Reform 4. Reduce conflict of interest at credit rating agencies by separating the rating and consulting business like we did with the accounting industry after Enron.
Reform 5. Improve coordinated action between monetary authorities and regulators during the buildup of asset price bubbles so that both of them don’t simultaneously say, “identifying and pricking asset price bubbles is not my job.” If one doesn’t act, the other must.
Reform 6. Make Wall Street compensation an integral part of risk management by imposing a capital charge on firms that don’t implement sensible, deferred compensation plans.
Reform 7. Tilt the growth of derivative markets toward organized exchanges where systemic safeguards (the creditworthiness of the clearinghouse, standardization, and marking to market) are stronger and away from the over-the-counter (OTC) market (this too could be done by appropriate use of capital charges or by putting settlement of OTC contracts lower down on the priority list relative to organized exchanges during an insolvency under a FDICIA or FDICIA-like framework). In the wake of the CDO and CDO-squared debacles, why the US Treasury would want to make it easier to issue complex securities escapes me.

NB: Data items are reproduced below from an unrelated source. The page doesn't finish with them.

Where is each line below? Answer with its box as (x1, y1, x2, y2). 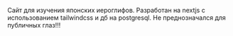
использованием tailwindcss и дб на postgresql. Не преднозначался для (7, 13, 226, 22)
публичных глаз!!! (7, 21, 61, 29)
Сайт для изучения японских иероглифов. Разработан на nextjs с (7, 6, 206, 14)
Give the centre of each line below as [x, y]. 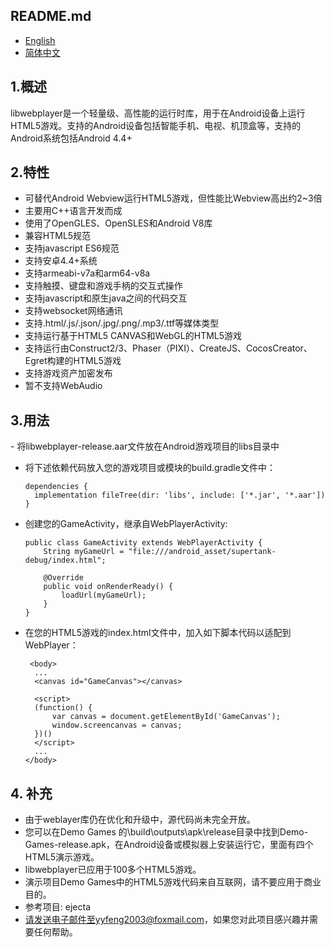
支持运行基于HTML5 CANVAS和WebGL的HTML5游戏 [133, 336]
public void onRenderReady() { [108, 587]
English [40, 40]
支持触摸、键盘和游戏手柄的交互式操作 [103, 286]
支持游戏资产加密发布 [68, 373]
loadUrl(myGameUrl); [104, 595]
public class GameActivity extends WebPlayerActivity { [143, 543]
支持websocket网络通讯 [73, 311]
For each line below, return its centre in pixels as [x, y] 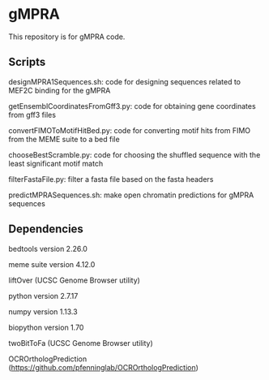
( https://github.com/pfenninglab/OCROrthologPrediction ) [103, 367]
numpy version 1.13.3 [43, 311]
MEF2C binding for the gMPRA [60, 90]
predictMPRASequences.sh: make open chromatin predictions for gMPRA [131, 195]
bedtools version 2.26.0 [48, 248]
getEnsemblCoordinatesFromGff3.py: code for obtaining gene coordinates [132, 106]
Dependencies [46, 229]
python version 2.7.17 [43, 296]
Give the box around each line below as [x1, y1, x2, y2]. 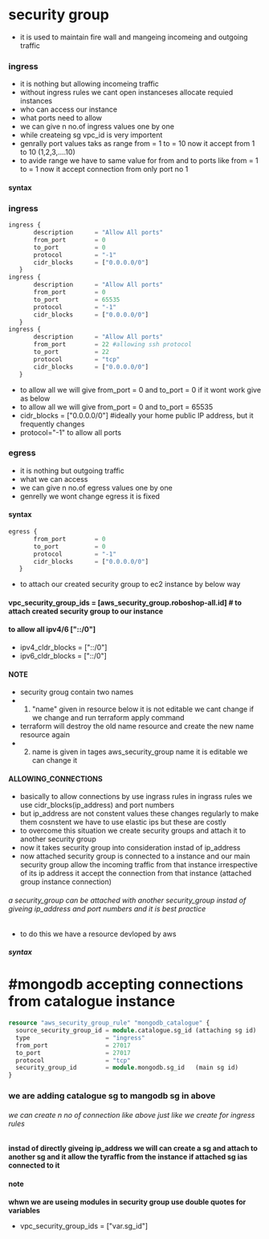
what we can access [19, 474, 88, 483]
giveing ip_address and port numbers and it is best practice [8, 904, 206, 914]
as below [19, 393, 51, 403]
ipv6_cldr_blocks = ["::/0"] [19, 651, 107, 661]
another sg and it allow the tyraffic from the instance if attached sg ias [8, 1152, 247, 1162]
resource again [19, 730, 71, 740]
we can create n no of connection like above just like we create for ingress [8, 1110, 255, 1119]
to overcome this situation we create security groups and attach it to [19, 825, 247, 836]
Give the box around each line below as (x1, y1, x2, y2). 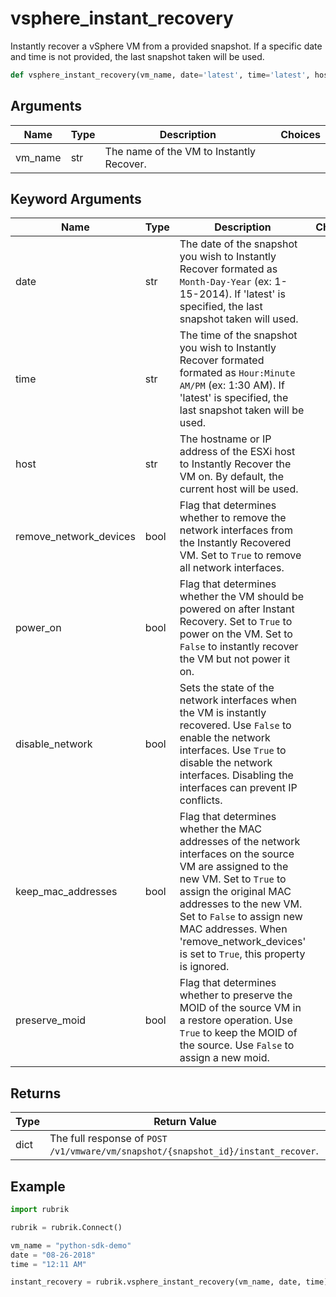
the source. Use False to (179, 1038, 295, 1052)
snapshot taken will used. (179, 312, 299, 326)
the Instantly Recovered (179, 536, 292, 550)
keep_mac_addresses (15, 885, 118, 899)
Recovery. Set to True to (179, 615, 293, 629)
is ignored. (179, 960, 230, 974)
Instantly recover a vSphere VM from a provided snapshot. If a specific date (10, 40, 323, 52)
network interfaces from (179, 523, 293, 537)
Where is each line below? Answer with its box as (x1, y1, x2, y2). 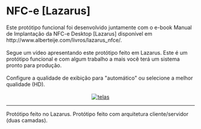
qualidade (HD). (6, 80, 45, 87)
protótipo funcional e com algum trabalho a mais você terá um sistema (6, 55, 180, 62)
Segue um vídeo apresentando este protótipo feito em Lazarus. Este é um (6, 49, 188, 56)
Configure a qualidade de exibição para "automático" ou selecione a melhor (6, 74, 193, 81)
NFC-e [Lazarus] (6, 4, 91, 18)
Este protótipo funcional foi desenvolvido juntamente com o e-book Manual (6, 24, 193, 31)
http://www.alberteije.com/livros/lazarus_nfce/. (6, 36, 123, 43)
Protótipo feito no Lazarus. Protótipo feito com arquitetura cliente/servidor (6, 110, 188, 117)
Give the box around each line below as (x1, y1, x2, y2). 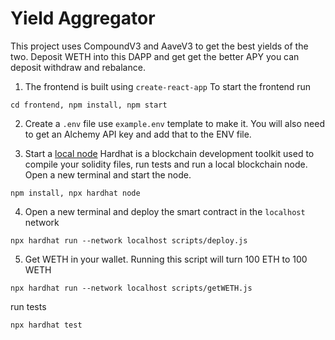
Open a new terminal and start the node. (24, 168, 192, 181)
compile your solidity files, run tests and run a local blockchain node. (24, 158, 308, 170)
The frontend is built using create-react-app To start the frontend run (24, 80, 312, 92)
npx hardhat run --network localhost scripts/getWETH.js (10, 283, 253, 293)
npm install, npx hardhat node (10, 188, 141, 198)
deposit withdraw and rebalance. (10, 61, 146, 73)
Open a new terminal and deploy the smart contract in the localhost (24, 205, 306, 217)
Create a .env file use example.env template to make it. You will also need (24, 117, 325, 129)
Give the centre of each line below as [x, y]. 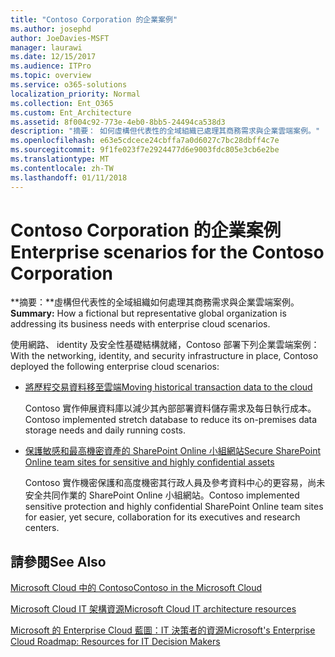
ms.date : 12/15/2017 [53, 57]
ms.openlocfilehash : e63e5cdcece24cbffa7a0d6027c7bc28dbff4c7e [145, 141]
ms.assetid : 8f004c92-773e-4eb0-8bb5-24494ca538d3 [118, 122]
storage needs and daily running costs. [105, 430]
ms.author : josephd [51, 29]
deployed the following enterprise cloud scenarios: [115, 367]
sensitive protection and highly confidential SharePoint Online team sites [174, 507]
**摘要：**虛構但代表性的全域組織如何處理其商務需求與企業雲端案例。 [155, 302]
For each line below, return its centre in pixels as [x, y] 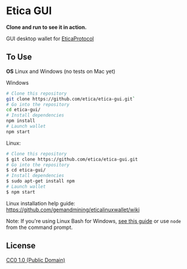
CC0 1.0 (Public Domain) [36, 260]
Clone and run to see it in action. [46, 27]
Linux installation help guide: [41, 203]
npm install [21, 121]
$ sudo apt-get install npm [41, 181]
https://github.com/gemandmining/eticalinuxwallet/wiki [73, 210]
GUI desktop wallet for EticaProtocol [50, 38]
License [21, 246]

Reform 8. Improve incentives in the originate-and-distribute model by requiring originators to have skin in the game and by eliminating any capital bias in favor of off–balance sheet structures.
Reform 9. Rationalize the US regulatory structure using the objective-based model (that is, a market stability regulator, a prudential regulator, and a business conduct and consumer protection regulator) in the recent US Treasury plan.
Reform 10. Use some version, probably a smaller one, of the Dodd-Frank bill and a “recovery lease program,” to reduce US home foreclosures.
In closing, the US subprime and credit crisis has multiple causes. But large-scale regulatory failure is surely one of them. It requires a comprehensive response. Light touch financial regulation does not increase US competitiveness or US leadership when it contributes to a costly financial crisis like the ongoing one.